Whether you’re an ardent fan of animation or a casual viewer, the Ghibli Museum in Mitaka is an attraction that can’t be missed if you’re visiting Tokyo.
Unlike most attractions, though, it isn’t a place you can simply stroll in when the mood takes you. Admission is strictly by advanced booking at certain times before your desired date and time.
Here’s how you can get your hands on the coveted tickets!
Disclaimer #1: While you do pay upfront, what you get at this stage is a printed voucher which you exchange for a ticket at the museum.
What you need:
- Your passport number
- A working credit card
- Your address in Japan
- Reliable Internet connection
- Sheer will and preparedness (the former to tide through that momentary heart attack when you’re re-directed to the waiting screen, and the latter to get everything ready to make your purchase as smooth as possible!)
Disclaimer #2: As I did not purchase the tickets using all the methods listed here, I cannot vouch personally for the reliability of each and every third party platform, so choose them at your own risk and discretion. I tried to compile my research as accurately as possible, but if you spot any mistakes/updates I may have missed, feel free to point them out!
1. Official Ghibli Museum Website
The official – and cheapest – way of getting tickets is through the online ticketing portal, managed by Lawson. Be warned, though, as legions of Hayao Miayazaki fans worldwide would be clamouring for the same tickets, and it’s not surprising to be stuck at the waiting screen for a good half hour before you can even get through the date and time selection screen.
So here’s what you do! Hit the link above at 10am Japan time, scroll down, and you will see this screen. Hit the pink “select” button on the right hand panel.
If you’re lucky, you should be directed to this page. The calendar will take a while to load, so don’t make the same mistake I did and click the “back” button.
Ta-dah! You can pick your date and time by clicking on the appropriate time slot.
You’ll also notice a symbol next to each time slot:
- ○ Available
- △ A few left
- × Sold out
Based on my experience, the 12pm and 2pm time slots sell out the fastest, followed by 10am and then 4pm.
While the entry times are staggered across 2 hour slots throughout the day, you can stay till closing time no matter when you entered, so choose wisely!
Once done, you’ll be asked for the following:
- Number of tickets by age group
- Your name, email, phone number, passport number, country of origin, and address in Japan
- Your credit card information to process the payment
Do note that you cannot change anything once your purchase goes through. Tickets are non-exchangeable for the “group leader” whose details you submitted to the website, as the museum staff will verify your identity with your passport number to prevent scalping.
Once your purchase is confirmed, you’ll be asked to set up an account to access your electronic ticket, including a 4 character alphanumerical password (don’t lose this!).
You can access and print your ticket anytime through the “My Page” portlet.
2. JTB Overseas Office
When: 1st of the month, up to 3 months before your intended date of visit
Price: List price; subject to weekly currency exchange rates
Additional Charges: None
Delivery: Self-collect upon purchase at the JTB overseas office or via delivery depending on your respective country office
Contact: Contact your respective country office (check the link below)
Living in Hong Kong, Taiwan, South Korea, Australia, New Zealand, USA, Canada, UK, France, Germany, Italy, Spain, Sweden, Denmark, Norway, or Finland? You’re in luck!
You can purchase Ghibli museum tickets from your respective country office at least 3 months before your intended date of visit – but hurry, as ticket sales are limited to 200 per day for all overseas sales through JTB (reservation over telephone, fax, and e-mail is available for Oceania, North America, and Europe regions).

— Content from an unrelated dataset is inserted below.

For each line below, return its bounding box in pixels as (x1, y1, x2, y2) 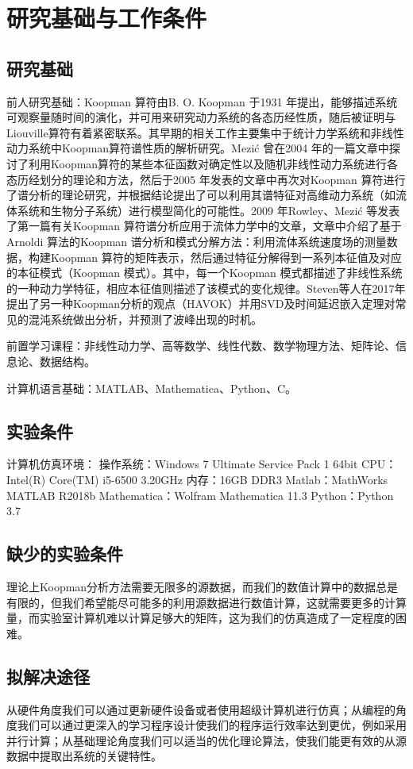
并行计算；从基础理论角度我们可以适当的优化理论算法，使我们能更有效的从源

For Singapore residents, tickets are available with a minimum 1 night booking at any Tokyo, Chiba or Kanagawa hotel through JTB. More details here!
3. Third Party Platforms
If you’re truly desperate (or simply decided to try your luck at the last minute), there are tons of third part platforms that you can purchase tickets from… but try to avoid them as much as possible, given that some charge a 2 -7 time markup, or include a mandatory afternoon “tour” that is supposedly a one-way transportation from a designated meeting point to the front door of the museum.

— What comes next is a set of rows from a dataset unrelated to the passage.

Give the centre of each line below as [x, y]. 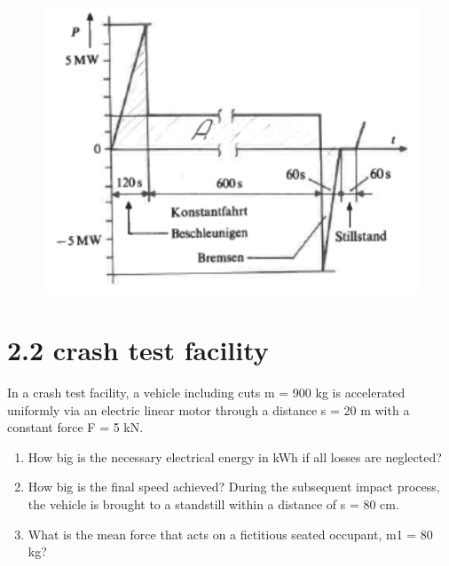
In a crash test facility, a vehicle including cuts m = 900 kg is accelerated [206, 393]
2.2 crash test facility [138, 350]
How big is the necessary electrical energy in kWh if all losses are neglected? [235, 456]
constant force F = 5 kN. [75, 427]
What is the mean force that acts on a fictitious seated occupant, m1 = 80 [230, 534]
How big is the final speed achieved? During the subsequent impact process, [234, 487]
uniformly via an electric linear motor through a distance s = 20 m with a [209, 409]
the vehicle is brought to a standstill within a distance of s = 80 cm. [213, 503]

Bridge Japan, Voyagin, Viator, and Experience Japan allow you to pick more than 1 preferred time slot to increase your chances of getting a ticket. Whatever you do, do not buy from third party individuals or auction platforms, as these are most likely scalpers whom the museum is working hard to clamp down on.

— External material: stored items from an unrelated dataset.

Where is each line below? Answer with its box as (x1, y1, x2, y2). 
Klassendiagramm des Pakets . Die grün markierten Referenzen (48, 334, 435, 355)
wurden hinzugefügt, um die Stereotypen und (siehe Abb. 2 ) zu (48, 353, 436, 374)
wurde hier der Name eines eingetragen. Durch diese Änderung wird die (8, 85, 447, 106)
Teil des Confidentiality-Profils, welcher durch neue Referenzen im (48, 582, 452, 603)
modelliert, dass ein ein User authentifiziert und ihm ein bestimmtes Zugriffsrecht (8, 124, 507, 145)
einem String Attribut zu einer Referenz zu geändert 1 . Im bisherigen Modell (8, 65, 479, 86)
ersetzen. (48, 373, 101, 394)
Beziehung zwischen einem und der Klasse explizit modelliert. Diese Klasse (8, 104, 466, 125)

While the supposed 2,400 tickets sold per day might seem a lot for the museum to handle in terms of crowd control, it is still a minuscule amount compared to the worldwide demand; it’ll behove you to increase your chances by:
- Asking (or begging) a friend or relative who is currently residing in Japan, as tickets go on sale way earlier in some neighbourhoods. There are also the Loppi machines at Lawson stores, where tickets are sold on the 10th of every month.
- Planning your holiday to Tokyo such that it takes places over the start or end of the month, i.e. from 29 May to 10 June. That way, you can battle the online queue on the official website twice!
I’ve compiled a list of available options and vendors here (you’re welcome!) – good luck!